Excerpted data Start Marker
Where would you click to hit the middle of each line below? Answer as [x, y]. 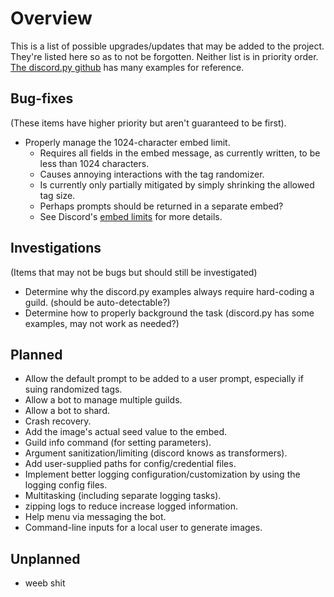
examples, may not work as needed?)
Excerpted data End Marker
Excerpted data Start Marker
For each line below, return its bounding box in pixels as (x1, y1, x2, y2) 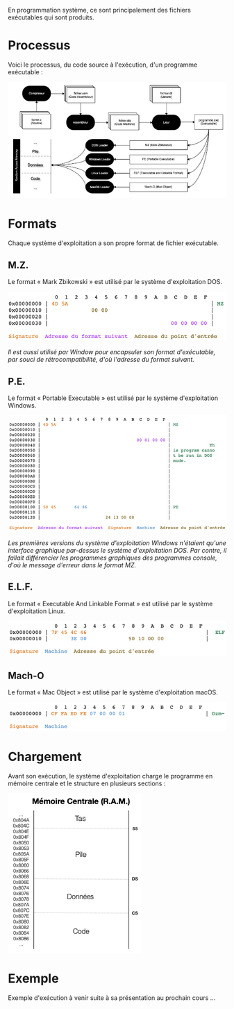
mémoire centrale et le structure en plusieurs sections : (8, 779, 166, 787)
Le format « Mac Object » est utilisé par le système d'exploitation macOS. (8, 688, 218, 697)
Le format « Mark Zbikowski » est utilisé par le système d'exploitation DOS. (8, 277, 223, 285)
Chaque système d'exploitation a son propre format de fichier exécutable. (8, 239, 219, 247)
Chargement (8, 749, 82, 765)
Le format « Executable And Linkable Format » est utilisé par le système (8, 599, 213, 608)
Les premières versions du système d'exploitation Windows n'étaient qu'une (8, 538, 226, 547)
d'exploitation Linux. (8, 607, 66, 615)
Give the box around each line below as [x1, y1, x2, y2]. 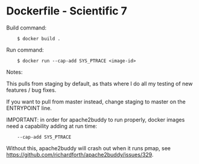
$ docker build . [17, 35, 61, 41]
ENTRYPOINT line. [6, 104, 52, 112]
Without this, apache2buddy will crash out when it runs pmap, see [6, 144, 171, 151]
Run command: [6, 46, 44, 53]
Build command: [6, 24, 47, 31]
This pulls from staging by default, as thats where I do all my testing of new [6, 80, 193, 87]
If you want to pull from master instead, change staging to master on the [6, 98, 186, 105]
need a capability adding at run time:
Excerpted data End Marker
Excerpted data Start Marker
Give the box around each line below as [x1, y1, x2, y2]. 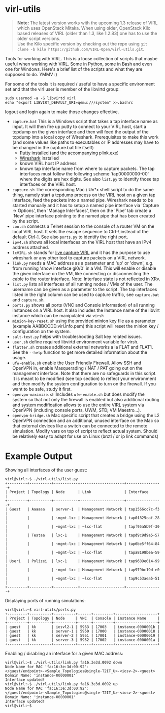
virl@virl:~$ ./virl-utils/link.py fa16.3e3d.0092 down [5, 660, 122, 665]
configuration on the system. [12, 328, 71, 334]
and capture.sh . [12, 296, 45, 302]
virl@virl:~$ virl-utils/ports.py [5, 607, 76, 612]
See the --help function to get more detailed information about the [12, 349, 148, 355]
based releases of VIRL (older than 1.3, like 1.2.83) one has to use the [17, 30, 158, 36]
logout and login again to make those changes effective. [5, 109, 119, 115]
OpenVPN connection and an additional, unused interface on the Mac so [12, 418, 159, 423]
Excerpted data End Marker
All lines in the preceding records that hold the word "staging" need to be copied.

Output for this exercise ::
This pulls from staging by default, as thats where I do all my testing of new [6, 80, 193, 87]
If you want to pull from master instead, change staging to master on the [6, 98, 186, 105]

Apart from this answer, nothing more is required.